The valve housing 46 is disposed downstream of the pump 24 'and is mounted to the pump housing 20'. The valve stop 70, valve spring 72, and flow regulator 74 are each disposed entirely or at least partially within the valve housing 46. In some examples, the valve housing 46 is threaded into the pump housing 20'. The valve housing 46 contains a portion or all of the check valve 56. The valve stop 70 is disposed within the valve housing 46. The valve stop 70 is configured to limit a downstream travel range of a valve element (such as a ball when the check valve 25 comprises a ball) of the check valve 25. The valve stop 70 is cylindrical and is located within a cylindrical path within the valve housing 46. Within the valve housing 46, a gap is formed between the outer diameter of the valve stop 70 and the inner diameter of the cylindrical passage. This gap allows paint to flow downstream past the valve stop 70 and to the nozzle 66. The valve spring 72 is configured to bias the valve stop 70 upstream toward the piston 54. However, the flow of paint generated by the pump 24' may push the valve stop 70 downstream within the cylindrical passage within the valve housing 46. The positioning of the valve stop 70 may be balanced by the flow of paint and the valve spring 72 to set the travel limit of the valve element of the check valve 56. The valve spring 72 also engages a flow regulator 74. The flow regulator 74 is located at least partially within the valve housing 46 and the downstream end of the valve housing 46. The flow regulator 74 may include a narrow passage extending through the flow regulator 74 to prevent paint from dripping or dripping from the fluid path when the hand-held sprayer 10' is not spraying. For example, the paint may be sufficiently viscous that it cannot flow through the orifice formed in the flow regulator 74 when the pressure is below the spray pressure generated by the pump 24'.

The tip housing 32 is mounted on a valve housing 46. In some examples, the tip housing 32 is threaded to the valve housing 46. The tip housing 32 supports the spray tip 26 'and allows the spray tip 26' to rotate within the cylindrical cavity of the tip housing 32. As previously described, the spray tip 26' is configured to rotate to allow the flow of paint to reverse through the nozzle 66 to unblock the nozzle 66.

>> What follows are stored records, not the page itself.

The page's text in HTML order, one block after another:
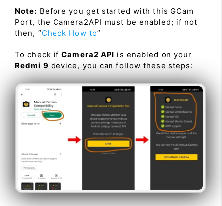
Note: Before you get started with this GCam
Port, the Camera2API must be enabled; if not
then, “Check How to”
To check ifCamera2 API is enabled on your
Redmi 9 device, you can follow these steps:

During operation, the piston 54 is driven through alternating pump and intake strokes to pump fluid from the reservoir 22' to the spray nozzle 66 and produce a spray. During spraying, the dynamic connection 18 'between the drive module 14' and the fluid module 12 'drives the pump 24'. To begin spraying, the user depresses trigger 40, which activates motor 82. Motor 82 rotates pinion gear 86, and pinion gear 86 drives rotation of gear 88. Gear 88 rotates eccentric 90 which oscillates collar 92 and drive connector 94 causing linear reciprocation of drive connector 94. The dynamic connection 18' is formed between the receiver 60 mounted on the second end 64 of the piston 54 and the drive connector 94 extending from the collar 92. The receptacle 60 may also be referred to as a fluid module dynamic connector. Drive connector 94 may also be referred to as a drive module dynamic connector.

When the drive connector 94 moves forward, the drive connector 94 exerts a forward force on the receiver 60, thereby driving the piston 54 forward through a pump stroke. When the drive connector 94 is moved rearward, the return spring 58 drives the receiver 60 rearward. Due to the connection of the piston 54 and the receiver 60, the receiver 60 pulls the piston 54 back through the intake stroke. The user may release the trigger 40 to stop spraying. The user can remove all fluid carrying components from the hand-held sprayer 10 'by unlocking the static connection 16' and pulling the fluid module 12 'away from the drive module 14'. The user may then resume spraying by installing the same or a new fluid module 12 'onto the drive module 14'.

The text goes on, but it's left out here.